The MM algorithm works by finding a surrogate function that minorizes or majorizes the objective function. Optimizing the surrogate function will either improve the value of the objective function or leave it unchanged.

Taking the minorize-maximization version, let $f(\theta)$ be the objective concave function to be maximized. At the m step of the algorithm, $m=0,1...$, the constructed function $g(\theta|\theta_m)$ will be called the minorized version of the objective function (the surrogate function) at $\theta_m$ if

    $g(\theta|\theta_m) \le f(\theta) \text{ for all } \theta$
    $g(\theta_m|\theta_m)=f(\theta_m)$

Then, maximize $g(\theta|\theta_m)$ instead of $f(\theta)$, and let

    $\theta_{m+1}=\arg\max_{\theta}g(\theta|\theta_m)$

The above iterative method will guarantee that $f(\theta_m)$ will converge to a local optimum or a saddle point as m goes to infinity. By the above construction
   $f(\theta_{m+1}) \ge g(\theta_{m+1}|\theta_m) \ge g(\theta_m|\theta_m)= f(\theta_m)$

The marching of $\theta_m$ and the surrogate functions relative to the objective function is shown in the figure.

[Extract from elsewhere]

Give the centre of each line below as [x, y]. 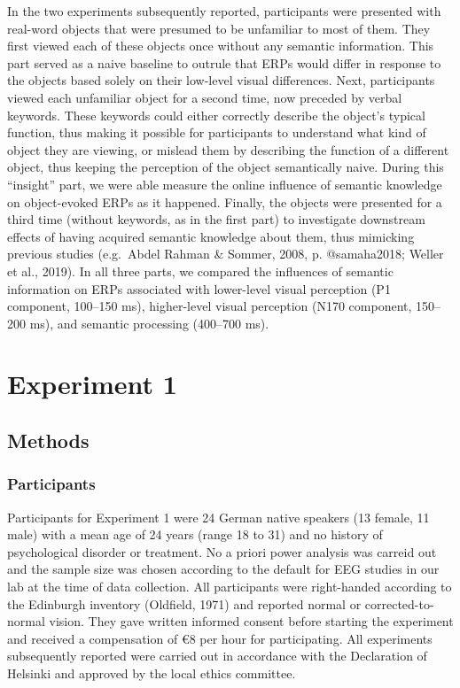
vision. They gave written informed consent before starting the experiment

Majorize-Minimization is the same procedure but with a convex objective to be minimised.

==Constructing the surrogate function==
One can use any inequality to construct the desired majorized/minorized version of the objective function. Typical choices include
- Jensen's inequality
- Convexity inequality
- Cauchy–Schwarz inequality
- Inequality of arithmetic and geometric means
- Quadratic majorization/mininorization via second order Taylor expansion of twice-differentiable functions with bounded curvature.